Many organisations have large datasets whose entities are records, perhaps records of transactions. In some settings, such as detecting credit-card fraud, sophisticated sets of rules have been developed to decide which records deserve further attention as potentially fraudulent. What does an organisation do, however, when it has a large dataset like this, hasn’t developed a model of what “interesting” records look like, but would still like to focus attention on “interesting” records — usually because there aren’t enough resources even to look at all of the records individually.

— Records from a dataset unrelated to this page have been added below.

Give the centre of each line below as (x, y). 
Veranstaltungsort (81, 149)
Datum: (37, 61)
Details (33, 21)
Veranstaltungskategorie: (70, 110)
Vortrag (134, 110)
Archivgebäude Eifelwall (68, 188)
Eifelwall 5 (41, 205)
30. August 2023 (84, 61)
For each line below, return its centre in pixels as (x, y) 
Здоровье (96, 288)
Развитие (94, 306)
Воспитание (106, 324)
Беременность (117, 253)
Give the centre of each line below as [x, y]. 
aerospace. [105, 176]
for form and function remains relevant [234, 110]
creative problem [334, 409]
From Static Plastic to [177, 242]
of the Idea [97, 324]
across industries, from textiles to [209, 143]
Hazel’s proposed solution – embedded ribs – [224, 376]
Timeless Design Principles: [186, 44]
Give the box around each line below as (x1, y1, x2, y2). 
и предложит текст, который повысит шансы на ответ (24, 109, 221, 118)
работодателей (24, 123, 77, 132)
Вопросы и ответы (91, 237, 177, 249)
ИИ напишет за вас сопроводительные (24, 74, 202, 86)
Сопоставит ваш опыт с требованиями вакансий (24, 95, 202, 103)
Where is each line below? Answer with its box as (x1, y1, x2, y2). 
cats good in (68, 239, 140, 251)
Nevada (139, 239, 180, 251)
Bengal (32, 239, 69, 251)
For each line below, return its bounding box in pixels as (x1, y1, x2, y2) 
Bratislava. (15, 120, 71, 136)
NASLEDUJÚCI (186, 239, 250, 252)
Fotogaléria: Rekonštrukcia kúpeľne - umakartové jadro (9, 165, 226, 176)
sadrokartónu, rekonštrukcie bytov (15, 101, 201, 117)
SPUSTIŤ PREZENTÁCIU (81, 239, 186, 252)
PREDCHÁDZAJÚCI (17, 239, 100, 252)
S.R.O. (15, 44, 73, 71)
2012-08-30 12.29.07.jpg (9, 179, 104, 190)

One way to decide which records are interesting, is to label records as uninteresting if there are lot of other records like them. I have developed ways to rank records by interestingness using this idea.
So when the Sydney Morning Herald published a dataset of Australian defence contracts (700,000 of them) I thought I would try my approach. The results are interesting. Here are the most unusual records from this ranking (the columns are contract number, description, contracting agency, start date, end data, amount, and supplier):
1. 1217666,REPAIR PARTS,Department of Defence,16-October-2002,,5872.52,L
This one comes at the top of the list because the supplier name is unusual, only a single letter.
2. 1120859,Supply of,Department of Defence,15-May-2002,,0,C & L AEROSPACE
This one has a very short description and an amount of $0.
3. 854967,EARTH MOVING EQUIPMENT PARTS FOR REPAIR,Department of Defence,21-May-2002,,2134.05,439
Unusual because the supplier name is a number
4. 956798,PRESSURE GAUGE (WRITE BACK SEE ROSS DAVEY),Department of Defence,11-September-2002,,1,WORMALD FIRE & SAFETY
Unusual because of the extra detail in the description and the cost of $1
5. 1053172,5310/66/105/3959.PURCHASE OF WASHER FLAT.*CANCELLED* 29/04/03,Department of Defence,12-February-2003,,0,ID INTERNATIONAL
Unusual because of the dollar value, and the unusual description because of the cancellation
6. 868380,cancelled,Department of Defence,14-June-2002,,0,REDLINE
Unusual again because of the description and dollar value
7. 1043448,tetanus immunoglobulin-human,Department of Defence,10-January-2003,,1,AUSTRALIAN RED CROSS
Unusual because of the low dollar value
8 1014322,NATIONAL VISA PURCHASING,Department of Defence,18-October-2002,,26933.99,NAB 4715 2799 0000 0942
Unusual because the supplier is a bank account number (and so numeric); also a largish dollar value
9. 1023922,NATIONAL VISA PURCHASING,Department of Defence,18-September-2002,,25586.63,NAB 4715 2799 0000 0942
Same sort of pattern as (8) — globally unusual but similar to (8), note the common date
10. 968986,COIL RADIO FREQUENCY,Department of Defence,27-September-2002,,2305.6,BAE
Unusual because of the short supplier name and large dollar value
11. 887357,SWIMMING POOL COVER.,Department of Defence,07-May-2002,,7524,H & A TEC
Unusal supplier name and large (!!) dollar value — hope it’s a big pool
12. 1010554,NAB VISA CARD,Department of Defence,02-August-2002,,16223.19,NAB 4715 2799 0000 0942
Another numeric bank account number as supplier and large dollar amount
13. 1005569,Interest,Department of Defence,12-August-2002,,2222.99,NAB 4715 2799 0000 1494
14. 925011,FLIR RECORDER REPPRODUCER SET REPAIR KIOWA,Department of Defence,16-August-2002,,1100,BAE
Shart supplier name, long description with unusual words
15. 1012869,NAB VISA STATEMENT,Department of Defence,22-August-2002,,12934.87,NAB 4715 2799 0000 0942
Another financial transaction
16. 1073019,NATIONAL VISA,Department of Defence,03-February-2003,,10060.16,NAB 4715 2799 0000 0942
17. 969039,SUSPENDERS WHITE,Department of Defence,30-September-2002,,41800,ADA
Short supplier name and very large dollar amount (hopefully not just one suspender)
18. 1097060,Purchase of Coveralls Flyers Lightweight Sage Green.,Department of Defence,11-February-2003,,18585.6,ADA
Again short supplier name and large dollar amount
959232,SUPPLY OF COATS AND TROUSERS DPDU,Department of Defence,23-September-2002,,1032350,ADA
Again short supplier name and very (!!) large dollar amount
Clearly the process is turning up example records that seem to be quite unusual within this large set, and might sometimes be worth further investigation.
This technique can be applied to any record-based data. As well as providing a version of the data ranked by interestingness, it also provides a graphical view of the data, and some indication of what the density of unusual records is compared to ordinary records. As the example shows, what it also often turns up are technical problems with the way that the data was collected, since mistakes in fields are records with the wrong fields, or with fields in the wrong place will usually turn up as anomalous.Some of the top records are there not because they are really unusual (probably) but because something went wrong with the capture of the supplier names. So it can be used for quality control as well.